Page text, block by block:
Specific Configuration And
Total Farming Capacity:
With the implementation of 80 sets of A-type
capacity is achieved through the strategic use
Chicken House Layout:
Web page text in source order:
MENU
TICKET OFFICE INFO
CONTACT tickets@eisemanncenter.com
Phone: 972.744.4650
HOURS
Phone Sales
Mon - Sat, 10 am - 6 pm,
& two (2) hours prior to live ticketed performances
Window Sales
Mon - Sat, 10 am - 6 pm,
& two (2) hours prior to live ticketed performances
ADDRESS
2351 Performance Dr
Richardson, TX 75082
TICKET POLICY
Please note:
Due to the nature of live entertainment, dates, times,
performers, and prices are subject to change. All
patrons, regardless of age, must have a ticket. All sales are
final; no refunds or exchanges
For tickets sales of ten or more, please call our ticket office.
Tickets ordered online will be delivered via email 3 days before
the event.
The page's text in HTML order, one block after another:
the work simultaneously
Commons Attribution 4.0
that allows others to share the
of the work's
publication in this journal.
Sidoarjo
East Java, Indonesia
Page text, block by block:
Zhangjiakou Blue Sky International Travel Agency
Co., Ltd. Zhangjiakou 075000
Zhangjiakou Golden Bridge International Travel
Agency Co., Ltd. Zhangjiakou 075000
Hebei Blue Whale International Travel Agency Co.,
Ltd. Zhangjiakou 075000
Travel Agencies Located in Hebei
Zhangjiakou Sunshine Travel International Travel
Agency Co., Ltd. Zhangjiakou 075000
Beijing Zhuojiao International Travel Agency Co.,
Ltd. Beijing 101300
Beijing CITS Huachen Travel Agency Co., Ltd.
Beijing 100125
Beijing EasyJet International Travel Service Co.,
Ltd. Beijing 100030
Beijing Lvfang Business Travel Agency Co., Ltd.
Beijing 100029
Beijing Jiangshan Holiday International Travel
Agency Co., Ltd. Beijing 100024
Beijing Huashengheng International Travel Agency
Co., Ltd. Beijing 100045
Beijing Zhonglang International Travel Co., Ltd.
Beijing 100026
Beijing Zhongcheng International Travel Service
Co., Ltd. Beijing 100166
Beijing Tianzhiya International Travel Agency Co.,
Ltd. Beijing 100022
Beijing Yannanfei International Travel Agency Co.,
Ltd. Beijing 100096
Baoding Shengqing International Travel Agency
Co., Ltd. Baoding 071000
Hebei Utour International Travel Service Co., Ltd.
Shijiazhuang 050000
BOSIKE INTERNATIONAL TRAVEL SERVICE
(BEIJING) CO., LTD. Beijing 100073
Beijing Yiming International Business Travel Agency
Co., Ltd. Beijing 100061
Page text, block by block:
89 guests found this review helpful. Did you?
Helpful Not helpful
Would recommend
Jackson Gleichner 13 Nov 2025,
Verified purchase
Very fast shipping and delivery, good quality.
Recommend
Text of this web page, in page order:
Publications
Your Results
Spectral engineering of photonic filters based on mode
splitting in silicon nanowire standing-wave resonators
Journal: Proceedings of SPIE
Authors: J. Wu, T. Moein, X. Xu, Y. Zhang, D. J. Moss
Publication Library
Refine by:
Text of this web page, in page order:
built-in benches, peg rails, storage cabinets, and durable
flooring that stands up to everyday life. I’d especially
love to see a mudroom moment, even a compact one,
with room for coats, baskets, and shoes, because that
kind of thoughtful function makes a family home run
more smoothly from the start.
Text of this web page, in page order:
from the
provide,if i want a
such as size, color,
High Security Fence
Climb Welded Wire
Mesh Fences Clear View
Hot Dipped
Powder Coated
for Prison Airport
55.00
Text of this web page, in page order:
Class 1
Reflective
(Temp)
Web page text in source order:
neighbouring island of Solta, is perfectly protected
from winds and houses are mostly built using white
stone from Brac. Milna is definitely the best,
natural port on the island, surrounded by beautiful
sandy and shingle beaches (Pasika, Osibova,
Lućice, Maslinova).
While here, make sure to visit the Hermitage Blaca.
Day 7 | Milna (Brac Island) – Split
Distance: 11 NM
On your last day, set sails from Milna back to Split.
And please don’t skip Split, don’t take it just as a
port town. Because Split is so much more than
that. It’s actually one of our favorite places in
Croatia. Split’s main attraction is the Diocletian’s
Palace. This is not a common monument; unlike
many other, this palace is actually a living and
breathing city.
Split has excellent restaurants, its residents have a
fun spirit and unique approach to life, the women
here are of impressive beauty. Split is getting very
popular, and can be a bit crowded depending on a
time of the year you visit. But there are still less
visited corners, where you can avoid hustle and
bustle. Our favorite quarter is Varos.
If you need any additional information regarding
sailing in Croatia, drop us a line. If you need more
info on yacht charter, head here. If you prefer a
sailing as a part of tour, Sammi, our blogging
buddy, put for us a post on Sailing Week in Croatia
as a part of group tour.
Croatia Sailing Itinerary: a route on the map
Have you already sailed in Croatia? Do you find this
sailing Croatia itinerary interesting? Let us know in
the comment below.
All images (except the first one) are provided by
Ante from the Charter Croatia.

_TASK STATEMENT:_ Your answer should consist of the lines from the line with "Climb Welded Wire" to the line with "the comment below." above, repeated exactly, both ends included.

_SOLUTION BELOW:_
Climb Welded Wire
Mesh Fences Clear View
Hot Dipped
Powder Coated
for Prison Airport
55.00
Text of this web page, in page order:
Class 1
Reflective
(Temp)
Web page text in source order:
neighbouring island of Solta, is perfectly protected
from winds and houses are mostly built using white
stone from Brac. Milna is definitely the best,
natural port on the island, surrounded by beautiful
sandy and shingle beaches (Pasika, Osibova,
Lućice, Maslinova).
While here, make sure to visit the Hermitage Blaca.
Day 7 | Milna (Brac Island) – Split
Distance: 11 NM
On your last day, set sails from Milna back to Split.
And please don’t skip Split, don’t take it just as a
port town. Because Split is so much more than
that. It’s actually one of our favorite places in
Croatia. Split’s main attraction is the Diocletian’s
Palace. This is not a common monument; unlike
many other, this palace is actually a living and
breathing city.
Split has excellent restaurants, its residents have a
fun spirit and unique approach to life, the women
here are of impressive beauty. Split is getting very
popular, and can be a bit crowded depending on a
time of the year you visit. But there are still less
visited corners, where you can avoid hustle and
bustle. Our favorite quarter is Varos.
If you need any additional information regarding
sailing in Croatia, drop us a line. If you need more
info on yacht charter, head here. If you prefer a
sailing as a part of tour, Sammi, our blogging
buddy, put for us a post on Sailing Week in Croatia
as a part of group tour.
Croatia Sailing Itinerary: a route on the map
Have you already sailed in Croatia? Do you find this
sailing Croatia itinerary interesting? Let us know in
the comment below.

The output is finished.